Thank you, Lior, for taking the time to talk with us. Lior, instead of starting with a business question, I wanna start about you. I wanna know about you. Tell us your hobbies, what you like to do in life, and how you came from NICE Systems and you evolved to become the CEO of Strativity.
Lior: So let’s start with the last part of your question, actually. So I spent about 15 years of my life in technology and I was at HP and I was at NICE and I was at other companies. And it was actually a Dutch client that made a very insightful point to me. So apparently in Holland, they’re very, very religious about their call centers and my client, when I was at NICE, he won the award of the worst call center in Holland, the worst. And apparently, the Dutch are taking very, very seriously their awards and they really humiliated him. And I asked him, “What happened? You took all the technology and you put everything.” And he said to me a simple line. He said, “Lior, even a fool with a tool is still a fool.” That was his insight.
And, well, I was reflected on what he was telling me. The technology companies are constantly selling you all their technology but without the strategic, operational, and human readiness, none of these things are gonna make a change. All they’re gonna do is they’re gonna take old processes and put them with new user interface. That’s all they’re gonna do. And this is where I saw the opportunity. I was trying to look for solutions for my clients. I need to find a consulting firm but the problem is, some people said, “No, it’s a consulting project.” Some people said, “No, it’s a research project. No, no, no, it’s a training project.” And the truth is everybody was right and wrong at the same time because the journey of transformation requires multi disciplines to get there.
And prior to Strativity, if you wanted to transform, you had to go to five different companies, one for branding, one for research, one for this, one for that, and your transformation was late. It was not coordinated. It didn’t make a lot of sense because every agency had their own ideas and their own point of view and their own methodology. And that’s where Strativity was born. Strativity was born on we’ve got to provide an alternative to companies where they can have one stop where we can take them from the first analysis, preparing the last employee in the company. And our whole company here is designed around what we call “Suzy from accounting.”

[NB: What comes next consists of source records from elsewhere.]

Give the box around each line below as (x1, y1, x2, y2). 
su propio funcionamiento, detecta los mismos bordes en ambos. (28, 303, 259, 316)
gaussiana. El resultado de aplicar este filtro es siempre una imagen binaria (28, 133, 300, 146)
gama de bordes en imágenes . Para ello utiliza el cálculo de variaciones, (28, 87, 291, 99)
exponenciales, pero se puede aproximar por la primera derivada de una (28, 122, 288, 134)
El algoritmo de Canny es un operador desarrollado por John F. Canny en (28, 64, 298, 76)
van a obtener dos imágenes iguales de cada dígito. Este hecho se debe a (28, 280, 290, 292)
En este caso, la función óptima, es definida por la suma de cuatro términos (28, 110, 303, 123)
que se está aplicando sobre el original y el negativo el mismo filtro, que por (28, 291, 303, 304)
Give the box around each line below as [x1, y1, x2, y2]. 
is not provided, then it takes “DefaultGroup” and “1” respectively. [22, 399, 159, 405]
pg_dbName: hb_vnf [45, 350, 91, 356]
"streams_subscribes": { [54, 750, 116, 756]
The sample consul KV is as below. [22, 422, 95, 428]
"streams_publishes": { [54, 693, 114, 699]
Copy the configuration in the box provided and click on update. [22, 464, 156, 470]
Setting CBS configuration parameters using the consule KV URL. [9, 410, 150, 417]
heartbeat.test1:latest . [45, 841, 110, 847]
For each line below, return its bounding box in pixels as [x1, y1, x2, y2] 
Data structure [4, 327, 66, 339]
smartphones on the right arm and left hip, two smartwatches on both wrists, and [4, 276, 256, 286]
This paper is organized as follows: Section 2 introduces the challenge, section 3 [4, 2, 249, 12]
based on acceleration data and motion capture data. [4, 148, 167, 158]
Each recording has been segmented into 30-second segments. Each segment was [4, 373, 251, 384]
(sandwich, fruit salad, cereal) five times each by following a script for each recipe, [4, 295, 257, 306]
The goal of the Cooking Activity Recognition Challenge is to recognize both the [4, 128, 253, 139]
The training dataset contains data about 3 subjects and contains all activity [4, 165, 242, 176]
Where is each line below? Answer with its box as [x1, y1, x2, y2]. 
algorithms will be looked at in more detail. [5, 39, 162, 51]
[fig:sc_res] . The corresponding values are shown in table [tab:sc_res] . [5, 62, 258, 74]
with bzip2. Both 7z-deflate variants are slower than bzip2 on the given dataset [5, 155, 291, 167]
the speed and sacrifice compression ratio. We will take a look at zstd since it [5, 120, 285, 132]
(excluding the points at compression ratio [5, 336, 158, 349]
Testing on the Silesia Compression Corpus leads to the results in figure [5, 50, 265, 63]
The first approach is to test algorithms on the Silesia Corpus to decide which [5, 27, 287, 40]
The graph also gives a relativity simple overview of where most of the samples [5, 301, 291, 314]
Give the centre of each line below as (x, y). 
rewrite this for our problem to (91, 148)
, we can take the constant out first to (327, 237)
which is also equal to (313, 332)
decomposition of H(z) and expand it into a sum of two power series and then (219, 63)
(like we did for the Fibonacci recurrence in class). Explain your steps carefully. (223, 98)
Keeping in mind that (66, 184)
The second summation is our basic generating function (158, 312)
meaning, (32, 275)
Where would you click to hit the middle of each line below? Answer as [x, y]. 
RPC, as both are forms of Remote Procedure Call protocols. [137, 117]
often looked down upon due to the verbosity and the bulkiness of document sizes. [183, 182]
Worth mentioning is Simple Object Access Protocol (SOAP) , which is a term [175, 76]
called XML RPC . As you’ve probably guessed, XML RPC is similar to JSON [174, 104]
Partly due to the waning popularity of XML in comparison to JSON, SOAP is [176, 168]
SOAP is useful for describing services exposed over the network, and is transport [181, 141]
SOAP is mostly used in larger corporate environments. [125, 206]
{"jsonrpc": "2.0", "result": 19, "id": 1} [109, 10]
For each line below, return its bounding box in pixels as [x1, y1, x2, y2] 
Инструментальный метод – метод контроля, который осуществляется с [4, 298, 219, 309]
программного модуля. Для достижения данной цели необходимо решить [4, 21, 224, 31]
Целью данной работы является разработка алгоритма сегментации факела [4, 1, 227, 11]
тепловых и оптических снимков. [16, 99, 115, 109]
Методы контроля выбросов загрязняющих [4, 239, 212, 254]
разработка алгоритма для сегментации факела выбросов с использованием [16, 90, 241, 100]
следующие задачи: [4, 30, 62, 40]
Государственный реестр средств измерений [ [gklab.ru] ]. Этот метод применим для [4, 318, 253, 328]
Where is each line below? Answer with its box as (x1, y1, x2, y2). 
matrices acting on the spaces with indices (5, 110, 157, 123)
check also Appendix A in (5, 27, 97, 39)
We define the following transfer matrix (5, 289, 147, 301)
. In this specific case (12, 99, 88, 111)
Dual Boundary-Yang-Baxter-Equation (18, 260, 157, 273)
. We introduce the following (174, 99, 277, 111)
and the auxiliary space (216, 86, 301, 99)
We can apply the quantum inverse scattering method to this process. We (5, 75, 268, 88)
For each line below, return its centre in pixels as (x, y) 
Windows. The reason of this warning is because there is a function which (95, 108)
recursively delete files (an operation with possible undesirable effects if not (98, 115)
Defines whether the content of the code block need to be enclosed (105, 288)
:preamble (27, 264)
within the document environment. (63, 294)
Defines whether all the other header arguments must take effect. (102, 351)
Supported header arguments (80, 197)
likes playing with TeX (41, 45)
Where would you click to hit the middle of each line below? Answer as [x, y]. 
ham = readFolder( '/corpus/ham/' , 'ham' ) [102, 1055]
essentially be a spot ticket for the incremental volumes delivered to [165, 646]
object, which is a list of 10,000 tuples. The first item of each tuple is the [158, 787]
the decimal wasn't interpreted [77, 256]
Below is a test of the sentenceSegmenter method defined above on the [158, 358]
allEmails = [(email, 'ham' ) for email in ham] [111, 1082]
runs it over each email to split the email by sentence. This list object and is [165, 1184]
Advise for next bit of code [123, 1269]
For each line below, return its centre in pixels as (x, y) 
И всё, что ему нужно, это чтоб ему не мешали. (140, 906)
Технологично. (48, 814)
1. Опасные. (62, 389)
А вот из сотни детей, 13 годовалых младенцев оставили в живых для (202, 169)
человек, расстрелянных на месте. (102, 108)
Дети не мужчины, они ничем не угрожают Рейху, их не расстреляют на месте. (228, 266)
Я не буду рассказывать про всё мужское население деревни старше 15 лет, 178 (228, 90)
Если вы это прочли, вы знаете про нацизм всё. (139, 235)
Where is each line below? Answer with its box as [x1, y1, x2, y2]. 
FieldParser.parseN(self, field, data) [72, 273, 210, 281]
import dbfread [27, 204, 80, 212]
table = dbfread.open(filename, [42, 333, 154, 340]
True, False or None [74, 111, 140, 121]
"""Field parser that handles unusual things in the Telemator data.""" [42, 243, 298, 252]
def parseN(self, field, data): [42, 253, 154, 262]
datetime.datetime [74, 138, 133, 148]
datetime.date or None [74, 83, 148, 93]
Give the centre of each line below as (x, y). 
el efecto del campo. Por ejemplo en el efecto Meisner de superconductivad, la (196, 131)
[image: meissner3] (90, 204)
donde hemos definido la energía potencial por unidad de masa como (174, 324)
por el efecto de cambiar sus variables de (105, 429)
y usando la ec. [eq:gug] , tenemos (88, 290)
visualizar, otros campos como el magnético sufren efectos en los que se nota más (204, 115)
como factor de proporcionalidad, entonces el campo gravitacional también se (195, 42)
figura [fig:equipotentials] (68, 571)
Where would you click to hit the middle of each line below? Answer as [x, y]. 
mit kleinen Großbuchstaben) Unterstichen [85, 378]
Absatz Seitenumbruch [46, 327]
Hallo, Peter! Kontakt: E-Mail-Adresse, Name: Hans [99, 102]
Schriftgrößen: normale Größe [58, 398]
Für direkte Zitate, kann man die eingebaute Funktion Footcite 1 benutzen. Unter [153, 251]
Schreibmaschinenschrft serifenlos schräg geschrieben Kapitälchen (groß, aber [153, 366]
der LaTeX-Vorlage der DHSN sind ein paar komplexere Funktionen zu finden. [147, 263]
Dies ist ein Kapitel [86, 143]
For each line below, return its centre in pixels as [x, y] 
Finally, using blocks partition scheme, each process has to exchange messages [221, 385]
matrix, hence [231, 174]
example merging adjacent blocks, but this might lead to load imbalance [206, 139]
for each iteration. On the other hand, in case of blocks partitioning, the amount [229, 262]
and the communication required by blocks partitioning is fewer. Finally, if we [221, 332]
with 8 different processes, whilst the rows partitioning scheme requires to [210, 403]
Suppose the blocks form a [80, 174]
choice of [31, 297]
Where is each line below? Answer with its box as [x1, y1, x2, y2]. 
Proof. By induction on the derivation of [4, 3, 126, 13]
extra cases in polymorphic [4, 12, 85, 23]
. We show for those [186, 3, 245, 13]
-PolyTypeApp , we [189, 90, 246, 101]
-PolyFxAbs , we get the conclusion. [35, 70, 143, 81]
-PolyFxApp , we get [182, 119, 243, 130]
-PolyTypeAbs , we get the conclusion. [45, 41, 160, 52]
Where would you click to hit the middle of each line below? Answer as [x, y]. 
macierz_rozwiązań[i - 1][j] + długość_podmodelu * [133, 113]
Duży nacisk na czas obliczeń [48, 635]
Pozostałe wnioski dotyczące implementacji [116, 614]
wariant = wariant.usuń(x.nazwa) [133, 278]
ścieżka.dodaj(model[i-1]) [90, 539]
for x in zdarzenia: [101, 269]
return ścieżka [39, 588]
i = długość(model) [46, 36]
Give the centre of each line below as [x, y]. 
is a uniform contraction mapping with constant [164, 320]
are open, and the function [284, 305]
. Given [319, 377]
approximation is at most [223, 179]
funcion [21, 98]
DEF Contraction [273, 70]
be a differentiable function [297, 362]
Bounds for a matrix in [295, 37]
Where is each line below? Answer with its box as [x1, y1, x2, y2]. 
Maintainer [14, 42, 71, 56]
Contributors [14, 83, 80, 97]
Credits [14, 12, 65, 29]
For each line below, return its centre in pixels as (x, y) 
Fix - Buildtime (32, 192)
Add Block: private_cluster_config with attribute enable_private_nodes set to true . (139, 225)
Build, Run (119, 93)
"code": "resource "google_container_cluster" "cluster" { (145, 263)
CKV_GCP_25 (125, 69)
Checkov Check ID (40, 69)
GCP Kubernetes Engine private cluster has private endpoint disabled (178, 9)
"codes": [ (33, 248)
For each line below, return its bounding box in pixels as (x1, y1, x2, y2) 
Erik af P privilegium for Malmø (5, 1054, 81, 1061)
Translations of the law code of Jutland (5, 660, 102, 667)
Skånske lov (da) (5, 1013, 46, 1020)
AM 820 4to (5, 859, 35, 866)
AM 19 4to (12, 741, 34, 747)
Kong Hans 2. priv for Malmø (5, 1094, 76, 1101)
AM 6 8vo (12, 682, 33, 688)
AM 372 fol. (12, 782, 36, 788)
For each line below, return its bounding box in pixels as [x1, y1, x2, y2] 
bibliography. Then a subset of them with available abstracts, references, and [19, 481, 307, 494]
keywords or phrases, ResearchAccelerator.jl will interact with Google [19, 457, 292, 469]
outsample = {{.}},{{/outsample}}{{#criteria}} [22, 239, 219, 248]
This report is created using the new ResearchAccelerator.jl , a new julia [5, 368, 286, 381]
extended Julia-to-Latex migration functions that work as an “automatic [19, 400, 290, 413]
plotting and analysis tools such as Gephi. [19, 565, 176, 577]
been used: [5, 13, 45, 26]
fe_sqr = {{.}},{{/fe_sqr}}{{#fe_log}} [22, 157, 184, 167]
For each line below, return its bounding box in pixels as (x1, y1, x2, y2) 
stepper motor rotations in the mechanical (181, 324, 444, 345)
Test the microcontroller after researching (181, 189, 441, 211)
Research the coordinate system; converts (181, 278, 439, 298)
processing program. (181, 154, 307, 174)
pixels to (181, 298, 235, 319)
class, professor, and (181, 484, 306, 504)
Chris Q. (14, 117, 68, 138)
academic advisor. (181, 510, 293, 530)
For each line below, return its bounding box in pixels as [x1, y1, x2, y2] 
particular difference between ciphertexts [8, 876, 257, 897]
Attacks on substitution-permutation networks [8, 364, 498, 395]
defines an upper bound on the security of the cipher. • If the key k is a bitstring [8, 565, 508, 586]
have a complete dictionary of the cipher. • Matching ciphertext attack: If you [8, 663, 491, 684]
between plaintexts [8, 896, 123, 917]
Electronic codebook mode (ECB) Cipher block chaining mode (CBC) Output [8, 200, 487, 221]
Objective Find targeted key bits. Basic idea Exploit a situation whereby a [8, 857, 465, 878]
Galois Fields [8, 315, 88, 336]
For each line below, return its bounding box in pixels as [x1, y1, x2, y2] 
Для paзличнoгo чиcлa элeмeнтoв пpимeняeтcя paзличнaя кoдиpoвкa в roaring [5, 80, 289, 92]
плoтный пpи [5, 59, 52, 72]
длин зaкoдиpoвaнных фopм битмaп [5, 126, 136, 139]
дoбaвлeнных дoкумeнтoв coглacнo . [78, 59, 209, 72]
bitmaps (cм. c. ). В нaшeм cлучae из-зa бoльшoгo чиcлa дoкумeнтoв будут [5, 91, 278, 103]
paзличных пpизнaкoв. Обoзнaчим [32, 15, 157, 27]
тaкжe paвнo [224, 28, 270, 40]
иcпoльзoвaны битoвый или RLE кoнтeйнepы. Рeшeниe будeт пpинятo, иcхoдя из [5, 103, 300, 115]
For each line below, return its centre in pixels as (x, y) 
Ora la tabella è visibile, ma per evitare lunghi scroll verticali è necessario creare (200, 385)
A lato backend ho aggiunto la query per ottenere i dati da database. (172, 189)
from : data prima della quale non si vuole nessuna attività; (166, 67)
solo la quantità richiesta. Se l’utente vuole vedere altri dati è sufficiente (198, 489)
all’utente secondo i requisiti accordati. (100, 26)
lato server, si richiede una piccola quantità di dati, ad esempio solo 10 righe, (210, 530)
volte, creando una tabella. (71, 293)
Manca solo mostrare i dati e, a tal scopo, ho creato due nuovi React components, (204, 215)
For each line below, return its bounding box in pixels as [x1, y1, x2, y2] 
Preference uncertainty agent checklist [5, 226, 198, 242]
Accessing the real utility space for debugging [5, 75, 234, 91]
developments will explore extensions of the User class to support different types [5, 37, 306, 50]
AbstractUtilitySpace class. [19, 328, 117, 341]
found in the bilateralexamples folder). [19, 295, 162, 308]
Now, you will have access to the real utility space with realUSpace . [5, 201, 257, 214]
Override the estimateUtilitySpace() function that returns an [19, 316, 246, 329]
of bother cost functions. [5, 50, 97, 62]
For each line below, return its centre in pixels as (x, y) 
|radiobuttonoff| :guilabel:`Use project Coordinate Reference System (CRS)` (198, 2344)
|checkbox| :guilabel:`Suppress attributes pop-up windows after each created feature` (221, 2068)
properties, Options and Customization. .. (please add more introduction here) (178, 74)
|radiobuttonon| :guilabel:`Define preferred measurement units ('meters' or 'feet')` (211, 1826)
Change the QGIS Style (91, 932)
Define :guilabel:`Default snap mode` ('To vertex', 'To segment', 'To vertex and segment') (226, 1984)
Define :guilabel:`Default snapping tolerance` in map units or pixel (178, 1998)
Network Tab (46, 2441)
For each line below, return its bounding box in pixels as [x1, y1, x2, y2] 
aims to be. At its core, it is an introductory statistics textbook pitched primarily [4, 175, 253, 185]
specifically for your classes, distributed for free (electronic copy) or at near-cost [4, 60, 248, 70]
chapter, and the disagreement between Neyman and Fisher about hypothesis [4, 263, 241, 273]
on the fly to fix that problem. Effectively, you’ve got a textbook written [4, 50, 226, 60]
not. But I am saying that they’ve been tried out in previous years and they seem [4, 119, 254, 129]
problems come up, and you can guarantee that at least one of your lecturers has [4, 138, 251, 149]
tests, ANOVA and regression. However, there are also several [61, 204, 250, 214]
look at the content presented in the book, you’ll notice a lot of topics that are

When Suzy from accounting is going to start doing something different, we’ve been successful. Until then, it’s all a bunch of decks and PowerPoints and all these type of things. So that was the impetus to starting Strativity. That’s why Strativity was born. Based on the learning, the technology itself cannot drive real change in organizations and you need to do a better job than that.
Ricardo: Yeah. That sounds Lior Arussy. And what about your hobbies and what you’re doing in terms of keeping fit and all the things that you like to do.
Lior: So I’m not gonna be able to tell people great stories about my other life because I don’t have a lot of it. I have five children so that’s pretty much my hobbies.
Ricardo: Five children. Wow.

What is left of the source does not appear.